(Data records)
Start of Block

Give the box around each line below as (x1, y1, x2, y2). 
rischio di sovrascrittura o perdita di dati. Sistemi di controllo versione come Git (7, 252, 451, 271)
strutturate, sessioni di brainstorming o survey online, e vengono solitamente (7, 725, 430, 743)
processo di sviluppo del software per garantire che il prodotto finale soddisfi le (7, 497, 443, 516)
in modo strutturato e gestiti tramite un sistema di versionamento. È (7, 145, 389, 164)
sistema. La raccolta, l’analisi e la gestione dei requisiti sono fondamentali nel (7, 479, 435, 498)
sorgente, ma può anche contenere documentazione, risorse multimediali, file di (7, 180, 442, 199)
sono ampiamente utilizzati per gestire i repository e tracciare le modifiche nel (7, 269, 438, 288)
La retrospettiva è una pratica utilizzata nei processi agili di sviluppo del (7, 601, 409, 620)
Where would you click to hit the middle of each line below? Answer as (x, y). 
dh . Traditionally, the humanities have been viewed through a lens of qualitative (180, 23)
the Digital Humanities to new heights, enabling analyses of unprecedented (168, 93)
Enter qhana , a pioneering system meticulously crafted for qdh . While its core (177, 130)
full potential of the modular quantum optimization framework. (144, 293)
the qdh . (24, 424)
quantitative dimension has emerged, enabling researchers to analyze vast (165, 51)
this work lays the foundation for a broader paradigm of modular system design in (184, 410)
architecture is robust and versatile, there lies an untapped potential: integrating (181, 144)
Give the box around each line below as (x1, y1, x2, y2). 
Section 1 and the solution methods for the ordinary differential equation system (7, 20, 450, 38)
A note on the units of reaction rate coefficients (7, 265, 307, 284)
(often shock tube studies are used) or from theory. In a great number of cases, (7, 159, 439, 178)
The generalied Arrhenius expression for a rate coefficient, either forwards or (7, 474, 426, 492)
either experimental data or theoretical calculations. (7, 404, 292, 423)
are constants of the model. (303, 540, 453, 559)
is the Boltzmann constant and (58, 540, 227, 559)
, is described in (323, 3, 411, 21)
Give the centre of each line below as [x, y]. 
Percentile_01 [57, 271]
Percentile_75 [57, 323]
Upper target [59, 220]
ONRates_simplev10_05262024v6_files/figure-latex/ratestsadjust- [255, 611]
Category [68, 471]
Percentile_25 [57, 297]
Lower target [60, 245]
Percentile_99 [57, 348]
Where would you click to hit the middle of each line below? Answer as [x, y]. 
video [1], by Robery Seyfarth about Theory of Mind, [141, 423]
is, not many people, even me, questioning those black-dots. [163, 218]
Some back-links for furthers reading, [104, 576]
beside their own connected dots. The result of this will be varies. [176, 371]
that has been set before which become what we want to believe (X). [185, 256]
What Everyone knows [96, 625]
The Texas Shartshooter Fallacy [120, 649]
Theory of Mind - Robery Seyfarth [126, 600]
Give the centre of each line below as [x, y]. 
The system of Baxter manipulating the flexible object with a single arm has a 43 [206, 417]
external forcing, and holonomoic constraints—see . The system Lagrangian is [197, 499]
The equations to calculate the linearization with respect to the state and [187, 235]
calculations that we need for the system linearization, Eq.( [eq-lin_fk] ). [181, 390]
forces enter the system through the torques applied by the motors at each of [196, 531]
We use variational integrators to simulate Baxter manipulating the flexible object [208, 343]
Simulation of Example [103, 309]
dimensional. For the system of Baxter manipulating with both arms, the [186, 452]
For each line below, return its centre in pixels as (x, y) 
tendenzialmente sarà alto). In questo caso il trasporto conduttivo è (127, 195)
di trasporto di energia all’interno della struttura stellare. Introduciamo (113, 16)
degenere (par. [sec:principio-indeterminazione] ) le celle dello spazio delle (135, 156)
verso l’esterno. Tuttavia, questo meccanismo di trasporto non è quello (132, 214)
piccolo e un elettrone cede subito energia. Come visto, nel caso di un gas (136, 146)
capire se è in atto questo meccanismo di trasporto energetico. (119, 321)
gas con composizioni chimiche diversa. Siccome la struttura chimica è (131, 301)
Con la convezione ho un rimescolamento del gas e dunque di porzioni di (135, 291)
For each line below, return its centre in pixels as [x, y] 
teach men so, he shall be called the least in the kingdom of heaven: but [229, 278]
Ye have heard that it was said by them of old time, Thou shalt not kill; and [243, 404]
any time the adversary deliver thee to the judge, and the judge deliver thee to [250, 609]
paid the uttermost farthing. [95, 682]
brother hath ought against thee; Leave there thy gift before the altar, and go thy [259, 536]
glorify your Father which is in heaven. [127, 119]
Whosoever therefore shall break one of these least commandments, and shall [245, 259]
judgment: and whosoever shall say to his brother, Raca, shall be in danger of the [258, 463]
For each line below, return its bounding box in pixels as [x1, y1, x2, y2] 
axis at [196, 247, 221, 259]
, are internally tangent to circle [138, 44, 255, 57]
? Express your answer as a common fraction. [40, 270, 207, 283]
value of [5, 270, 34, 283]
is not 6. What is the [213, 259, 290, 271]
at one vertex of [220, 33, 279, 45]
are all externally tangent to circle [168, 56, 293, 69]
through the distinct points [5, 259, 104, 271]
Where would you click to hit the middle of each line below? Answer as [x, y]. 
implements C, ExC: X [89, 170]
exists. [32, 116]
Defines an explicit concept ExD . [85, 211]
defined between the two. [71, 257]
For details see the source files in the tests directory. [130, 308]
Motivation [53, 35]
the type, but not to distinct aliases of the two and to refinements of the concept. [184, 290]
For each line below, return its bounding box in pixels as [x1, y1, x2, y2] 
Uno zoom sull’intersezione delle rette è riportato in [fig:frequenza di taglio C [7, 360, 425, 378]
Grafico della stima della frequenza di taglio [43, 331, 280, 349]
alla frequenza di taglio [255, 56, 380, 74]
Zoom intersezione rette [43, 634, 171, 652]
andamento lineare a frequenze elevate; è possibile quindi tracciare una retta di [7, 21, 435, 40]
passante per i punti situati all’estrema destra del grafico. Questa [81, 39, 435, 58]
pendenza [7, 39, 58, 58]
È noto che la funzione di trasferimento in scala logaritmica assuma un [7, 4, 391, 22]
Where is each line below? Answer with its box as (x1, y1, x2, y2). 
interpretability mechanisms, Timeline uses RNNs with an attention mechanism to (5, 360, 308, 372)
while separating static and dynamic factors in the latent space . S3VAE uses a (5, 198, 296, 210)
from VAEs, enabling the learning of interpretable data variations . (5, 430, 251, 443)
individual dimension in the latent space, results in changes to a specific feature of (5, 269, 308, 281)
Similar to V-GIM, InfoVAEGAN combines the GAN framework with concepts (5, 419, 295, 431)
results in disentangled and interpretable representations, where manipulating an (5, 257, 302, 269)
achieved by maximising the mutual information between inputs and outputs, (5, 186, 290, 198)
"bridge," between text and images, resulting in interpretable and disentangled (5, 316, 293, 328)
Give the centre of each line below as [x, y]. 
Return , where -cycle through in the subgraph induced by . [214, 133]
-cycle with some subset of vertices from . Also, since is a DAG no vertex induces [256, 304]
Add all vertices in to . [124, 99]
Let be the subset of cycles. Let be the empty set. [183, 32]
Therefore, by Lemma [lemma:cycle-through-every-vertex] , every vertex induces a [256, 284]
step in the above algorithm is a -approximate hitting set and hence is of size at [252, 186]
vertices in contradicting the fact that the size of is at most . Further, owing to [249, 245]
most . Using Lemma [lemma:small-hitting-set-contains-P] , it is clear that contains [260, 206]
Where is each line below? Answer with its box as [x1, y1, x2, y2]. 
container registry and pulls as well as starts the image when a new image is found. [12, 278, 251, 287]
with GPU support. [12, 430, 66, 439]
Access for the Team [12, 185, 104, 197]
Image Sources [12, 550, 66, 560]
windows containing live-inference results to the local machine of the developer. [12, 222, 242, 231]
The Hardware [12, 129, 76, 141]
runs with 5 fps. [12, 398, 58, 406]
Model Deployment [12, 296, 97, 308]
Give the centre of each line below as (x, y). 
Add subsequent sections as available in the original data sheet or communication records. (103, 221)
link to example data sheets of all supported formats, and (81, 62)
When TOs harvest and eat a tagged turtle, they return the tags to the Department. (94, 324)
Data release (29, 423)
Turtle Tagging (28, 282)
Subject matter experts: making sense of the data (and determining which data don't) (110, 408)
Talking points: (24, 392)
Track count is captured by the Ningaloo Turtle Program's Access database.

End of Block

* WORK ITEM *
Copy every line from the records above that contains the word "vertices".

* OUTPUT FOR THIS TASK *
-cycle with some subset of vertices from . Also, since is a DAG no vertex induces [256, 304]
Add all vertices in to . [124, 99]
vertices in contradicting the fact that the size of is at most . Further, owing to [249, 245]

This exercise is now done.